The influence of blacks on the music of the city and the nation is too immense and too well known to be described. It was black musicians coming down to New Orleans for work who nicknamed the city "the Big Easy" because it was a place where they could always find a job. But it's not fair to the nature of New Orleans to think of jazz and the blues as the poor man's music, or the music of the oppressed.

Something else was going on in New Orleans. The living was good there. The clock ticked more slowly; people laughed more easily; people kissed; people loved; there was joy.

Which is why so many New Orleanians, black and white, never went north. They didn't want to leave a place where they felt at home in neighborhoods that dated back centuries; they didn't want to leave families whose rounds of weddings, births and funerals had become the fabric of their lives. They didn't want to leave a city where tolerance had always been able to outweigh prejudice, where patience had always been able to outweigh rage.
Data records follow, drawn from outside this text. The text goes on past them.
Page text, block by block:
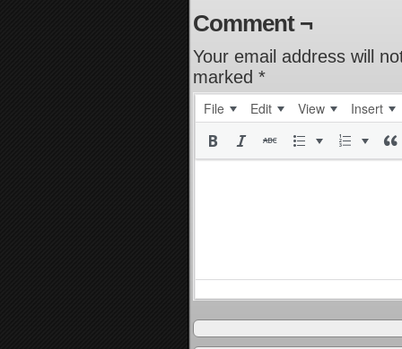
Comment ¬
Your email address will
marked *
File Edit View Insert
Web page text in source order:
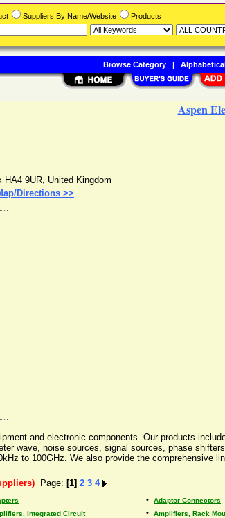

They didn't want to leave a place that was theirs...

Now nature has done what the Civil War couldn't do. Nature has done what the labor riots of the 1920's couldn't do. Nature had done what "modern life" with its relentless pursuit of efficiency couldn't do. It has done what racism couldn't do, and what segregation couldn't do either. Nature has laid the city waste - with a scope that brings to mind the end of Pompeii...

Thousands didn't leave New Orleans because they couldn't leave. They didn't have the money. They didn't have the vehicles. They didn't have any place to go. They are the poor, black and white, who dwell in any city in great numbers; and they did what they felt they could do - they huddled together in the strongest houses they could find. There was no way to up and leave and check into the nearest Ramada Inn.
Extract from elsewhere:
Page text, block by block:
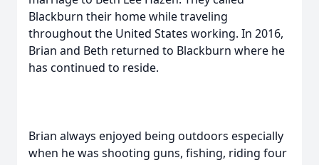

What's more, thousands more who could have left stayed behind to help others. They went out in the helicopters and pulled the survivors off rooftops; they went through the flooded streets in their boats trying to gather those they could find. Meanwhile, city officials tried desperately to alleviate the worsening conditions in the Superdome, while makeshift shelters and hotels and hospitals struggled.

And where was everyone else during all this? Oh, help is coming, New Orleans was told. We are a rich country. Congress is acting. Someone will come to stop the looting and care for the refugees.

And it's true: eventually, help did come. But how many times did Gov. Kathleen Blanco have to say that the situation was desperate? How many times did Mayor Ray Nagin have to call for aid? Why did America ask a city cherished by millions and excoriated by some, but ignored by no one, to fight for its own life for so long? That's my question.

I know that New Orleans will win its fight in the end. I was born in the city and lived there for many years. It shaped who and what I am. Never have I experienced a place where people knew more about love, about family, about loyalty and about getting along than the people of New Orleans. It is perhaps their very gentleness that gives them their endurance.

They will rebuild as they have after storms of the past; and they will stay in New Orleans because it is where they have always lived, where their mothers and their fathers lived, where their churches were built by their ancestors, where their family graves carry names that go back 200 years. They will stay in New Orleans where they can enjoy a sweetness of family life that other communities lost long ago.

But to my country I want to say this: During this crisis you failed us. You looked down on us; you dismissed our victims; you dismissed us. You want our Jazz Fest, you want our Mardi Gras, you want our cooking and our music. Then when you saw us in real trouble, when you saw a tiny minority preying on the weak among us, you called us "Sin City," and turned your backs.

Well, we are a lot more than all that. And though we may seem the most exotic, the most atmospheric and, at times, the most downtrodden part of this land, we are still part of it. We are Americans. We are you.